9-element Vector{Int64}:
  0
 20
  0
  0
  0
  0
  1
  0
 10

kappa(ŷ, y)

-0.28571428571428564

mat = confmat(ŷ, y)

          ┌─────────────┐
          │Ground Truth │
┌─────────┼──────┬──────┤
│Predicted│  O   │  X   │
├─────────┼──────┼──────┤
│    O    │  1   │  4   │
├─────────┼──────┼──────┤
│    X    │  2   │  2   │
└─────────┴──────┴──────┘

Some measures can be applied directly to confusion matrices:

kappa(mat)

-0.28571428571428564

Multi-class classification

using StatisticalMeasures
using CategoricalArrays
import Random
Random.seed!()

y = rand("ABC", 1000) |> categorical
ŷ = rand("ABC", 1000) |> categorical
class_weights = Dict('A' => 1, 'B' =>2, 'C' => 10)
MulticlassFScore(beta=0.5, average=MacroAvg())(ŷ, y,  class_weights)

1.5254833273726895

MulticlassFScore(beta=0.5, average=NoAvg())(ŷ, y,  class_weights)

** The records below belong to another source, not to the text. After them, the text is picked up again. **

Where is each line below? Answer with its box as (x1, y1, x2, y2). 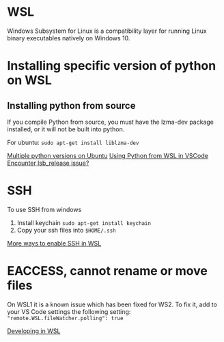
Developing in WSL (7, 326, 61, 335)
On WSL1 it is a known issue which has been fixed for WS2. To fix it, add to (7, 300, 217, 308)
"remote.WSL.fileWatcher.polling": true (7, 315, 124, 321)
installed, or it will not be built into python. (7, 124, 125, 133)
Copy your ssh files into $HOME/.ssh (16, 226, 116, 234)
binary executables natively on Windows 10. (7, 34, 130, 42)
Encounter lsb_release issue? (7, 159, 89, 167)
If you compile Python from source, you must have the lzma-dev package (7, 118, 214, 126)

LittleDict{CategoricalArrays.CategoricalValue{Char, UInt32}, Float64, Tuple{CategoricalArrays.CategoricalValue{Char, UInt32}, CategoricalArrays.CategoricalValue{Char, UInt32}, CategoricalArrays.CategoricalValue{Char, UInt32}}, Tuple{Float64, Float64, Float64}} with 3 entries:
  'A' => 0.307789
  'B' => 0.68
  'C' => 3.58866

Unseen classes are tracked, when using CategoricalArrays, as here:

# find 'C'-free indices
mask = y .!= 'C' .&& ŷ .!= 'C';
# remove observations with 'C' class::
y = y[mask]
ŷ = ŷ[mask]
'C' in y ∪ ŷ

false

confmat(ŷ, y)

          ┌──────────────┐
          │ Ground Truth │
┌─────────┼────┬────┬────┤
│Predicted│ A  │ B  │ C  │
├─────────┼────┼────┼────┤
│    A    │ 98 │112 │ 0  │
├─────────┼────┼────┼────┤
│    B    │128 │119 │ 0  │
├─────────┼────┼────┼────┤
│    C    │ 0  │ 0  │ 0  │
└─────────┴────┴────┴────┘

To mitigate ambiguity around representations of predicted probabilities, a probabilistic prediction of categorical data is expected to be represented by a UnivariateFinite distribution, from the package CategoricalDistributions.jl. This is the form delivered, for example, by MLJ classification models.

using StatisticalMeasures
using CategoricalArrays
using CategoricalDistributions

y = categorical(["X", "O", "X", "X", "O", "X", "X", "O", "O", "X"], ordered=true)
X_probs = [0.3, 0.2, 0.4, 0.9, 0.1, 0.4, 0.5, 0.2, 0.8, 0.7]
ŷ = UnivariateFinite(["O", "X"], X_probs, augment=true, pool=y)
ŷ[1]

UnivariateFinite{OrderedFactor{2}}(O=>0.7, X=>0.3)

auc(ŷ, y)

0.7916666666666666

measurements(log_loss, ŷ, y)

10-element Vector{Float64}:
 1.2039728043259361
 0.2231435513142097
 0.916290731874155
 0.10536051565782628
 0.10536051565782628
 0.916290731874155
 0.6931471805599453
 0.2231435513142097
 1.6094379124341005
 0.35667494393873245

measurements(brier_score, ŷ, y)

10-element Vector{Float64}:
 -0.9800000000000001
 -0.08000000000000007
 -0.72
 -0.020000000000000018
 -0.020000000000000018
 -0.72
 -0.5
 -0.08000000000000007
 -1.2800000000000002
 -0.18000000000000016

We note in passing that mode and pdf methods can be applied to UnivariateFinite distributions. So, for example, we can do:

confmat(mode.(ŷ), y)

          ┌─────────────┐
          │Ground Truth │
┌─────────┼──────┬──────┤
│Predicted│  O   │  X   │
├─────────┼──────┼──────┤
│    O    │  3   │  4   │
├─────────┼──────┼──────┤
│    X    │  1   │  2   │
└─────────┴──────┴──────┘

Non-probabilistic regression

using StatisticalMeasures

y = [0.1, -0.2, missing, 0.7]
ŷ = [-0.2, 0.1, 0.4, 0.7]
rsquared(ŷ, y)

0.5789473684210524

weights = [1, 3, 2, 5]
rms(ŷ, y, weights)

0.30000000000000004

measurements(LPLoss(p=2.5), ŷ, y, weights)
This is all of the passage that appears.